Stored data
━━━━━━━━━━

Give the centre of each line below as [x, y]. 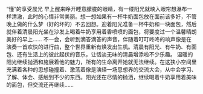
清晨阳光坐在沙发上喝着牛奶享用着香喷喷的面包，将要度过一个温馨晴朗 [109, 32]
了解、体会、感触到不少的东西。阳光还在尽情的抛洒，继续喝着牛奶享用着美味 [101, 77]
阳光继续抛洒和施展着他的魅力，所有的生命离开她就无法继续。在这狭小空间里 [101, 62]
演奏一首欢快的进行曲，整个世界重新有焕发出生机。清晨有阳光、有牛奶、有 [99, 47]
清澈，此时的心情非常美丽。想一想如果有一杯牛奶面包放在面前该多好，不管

━━━━━━━━━━

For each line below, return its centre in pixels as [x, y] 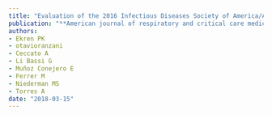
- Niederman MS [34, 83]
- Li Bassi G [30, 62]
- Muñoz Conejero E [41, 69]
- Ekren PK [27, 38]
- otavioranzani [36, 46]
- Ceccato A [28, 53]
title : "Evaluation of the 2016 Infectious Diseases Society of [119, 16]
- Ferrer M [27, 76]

━━━━━━━━━━

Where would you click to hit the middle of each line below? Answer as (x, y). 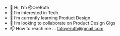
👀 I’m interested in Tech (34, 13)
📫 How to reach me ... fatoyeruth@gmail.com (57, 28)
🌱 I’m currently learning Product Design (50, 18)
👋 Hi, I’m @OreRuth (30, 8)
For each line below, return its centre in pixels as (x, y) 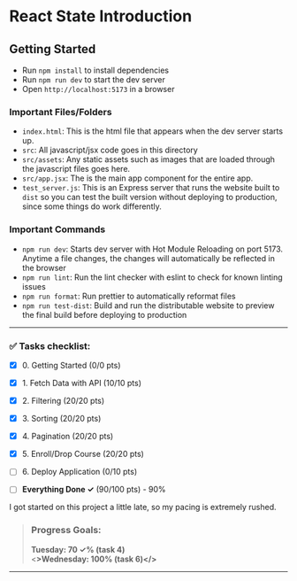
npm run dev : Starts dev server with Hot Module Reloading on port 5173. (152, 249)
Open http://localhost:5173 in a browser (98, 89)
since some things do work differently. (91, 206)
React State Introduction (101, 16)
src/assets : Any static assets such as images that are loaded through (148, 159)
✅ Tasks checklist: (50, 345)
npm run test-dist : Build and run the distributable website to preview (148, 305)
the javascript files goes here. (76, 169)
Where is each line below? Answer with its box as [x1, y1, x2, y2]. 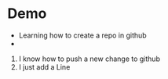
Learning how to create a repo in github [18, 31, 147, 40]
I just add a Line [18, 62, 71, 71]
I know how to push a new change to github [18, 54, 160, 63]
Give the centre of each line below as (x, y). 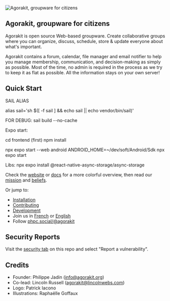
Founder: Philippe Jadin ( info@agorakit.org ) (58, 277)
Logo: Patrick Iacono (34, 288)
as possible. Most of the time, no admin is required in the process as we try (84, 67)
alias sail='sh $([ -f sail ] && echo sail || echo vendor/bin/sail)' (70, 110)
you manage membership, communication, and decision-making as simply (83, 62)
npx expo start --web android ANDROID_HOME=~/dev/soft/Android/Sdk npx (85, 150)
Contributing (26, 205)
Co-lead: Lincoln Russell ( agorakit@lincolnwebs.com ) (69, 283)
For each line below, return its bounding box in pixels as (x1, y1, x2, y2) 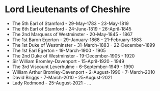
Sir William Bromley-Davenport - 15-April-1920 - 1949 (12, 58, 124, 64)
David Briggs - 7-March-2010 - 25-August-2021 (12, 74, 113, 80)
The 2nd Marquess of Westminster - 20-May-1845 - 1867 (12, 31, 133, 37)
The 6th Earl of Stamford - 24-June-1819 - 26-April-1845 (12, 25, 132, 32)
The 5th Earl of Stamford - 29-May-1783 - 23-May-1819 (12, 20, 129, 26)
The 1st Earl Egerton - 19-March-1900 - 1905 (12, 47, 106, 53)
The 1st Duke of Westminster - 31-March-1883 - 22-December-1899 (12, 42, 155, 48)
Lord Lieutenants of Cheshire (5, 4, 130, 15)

━━━━━━━━━━

What to do:
Although the records above contain pictures, the copy must not; set down exactly the lines from the one with "pixels as (x, y)" up to and including the one with "src/assets : Any".

Completed exercise:
For each line below, return its centre in pixels as (x, y) 
npm run dev : Starts dev server with Hot Module Reloading on port 5173. (152, 249)
Open http://localhost:5173 in a browser (98, 89)
since some things do work differently. (91, 206)
React State Introduction (101, 16)
src/assets : Any static assets such as images that are loaded through (148, 159)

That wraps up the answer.